On 6/4/2024 6:17 AM, Sean Christopherson wrote:
On Tue, May 28, 2024, Paolo Bonzini wrote:
On Tue, May 28, 2024 at 6:19 AM Manali Shukla manali.shukla@amd.com wrote:
The upcoming new Idle HLT Intercept feature allows for the HLT instruction execution by a vCPU to be intercepted by the hypervisor only if there are no pending V_INTR and V_NMI events for the vCPU. When the vCPU is expected to service the pending V_INTR and V_NMI events, the Idle HLT intercept won’t trigger. The feature allows the hypervisor to determine if the vCPU is actually idle and reduces wasteful VMEXITs.

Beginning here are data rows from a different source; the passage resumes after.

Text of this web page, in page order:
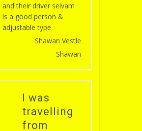
and their driver selvam
is a good person &
adjustable type
Shawan Vestle
Shawan
I was
travelling
from
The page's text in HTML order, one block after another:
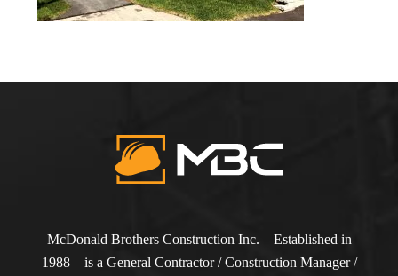
McDonald Brothers Construction Inc. – Established in
1988 – is a General Contractor / Construction Manager /
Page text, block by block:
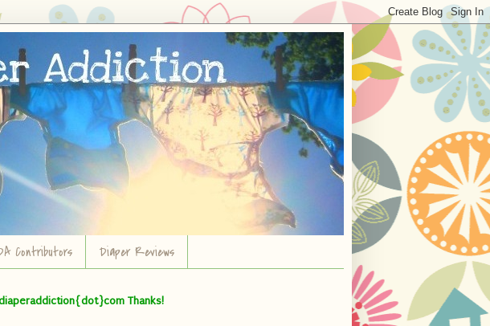
Contributors Diaper Reviews
Thanks!
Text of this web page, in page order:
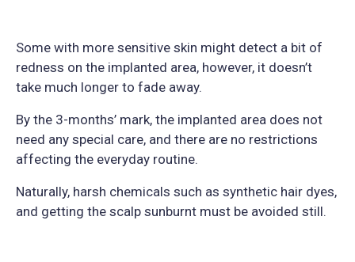
Some with more sensitive skin might detect a bit of
redness on the implanted area, however, it doesn’t
take much longer to fade away.
By the 3-months’ mark, the implanted area does not
need any special care, and there are no restrictions
affecting the everyday routine.
Naturally, harsh chemicals such as synthetic hair dyes,
and getting the scalp sunburnt must be avoided still.
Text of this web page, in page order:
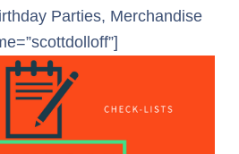
Parties, Merchandise
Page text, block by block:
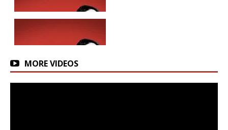
MORE VIDEOS
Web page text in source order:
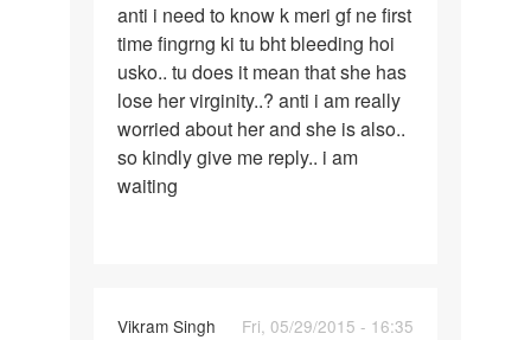
anti
i
need
to
know
k
meri
anti i need to know k meri gf ne first
time fingrng ki tu bht bleeding hoi
usko.. tu does it mean that she has
lose her virginity..? anti i am really
worried about her and she is also..
so kindly give me reply.. i am
waiting
Vikram Singh
Fri, 05/29/2015 - 16:35

Does this have an effect on the number of vmexits for KVM, unless AVIC is enabled? Can you write a testcase for kvm-unit-tests' vmexit.flat that shows an improvement?
The reason I am wondering is because KVM does not really use V_INTR injection. The "idle HLT" intercept basically differs from the basic HLT trigger only in how it handles an STI;HLT sequence, as in that case the interrupt can be injected directly and the HLT vmexit is suppressed. But in that circumstance KVM would anyway use a V_INTR intercept to detect the opening of the interrupt injection window (and then the interrupt uses event injection rather than V_INTR). Again, this is only true if AVIC is disabled, but that is the default.
So unless I'm wrong in my analysis above, I'm not sure this series, albeit small, is really worth it.
But aren't we hoping to enable x2AVIC by default sooner than later?
The idle halt intercept feature not only suppresses HLT exit when a V_INTR event is pending during the execution of halt instruction, but it also suppresses HLT exit when a V_NMI event is pending during the execution of halt instruction. This capability will be advantageous in IBS virtualization and PMC virtualization functionalities, as both rely on VNMI for delivering virtualized interrupts from IBS and PMC hardware.
As things stand, it would be more interesting to enable this for nested VMs, especially Hyper-V which does use V_INTR and V_TPL; even better, _emulating_ it on older processors would reduce the L2->L0->L1->L0->L2 path to a less-expensive L2->L0->L2 vmexit.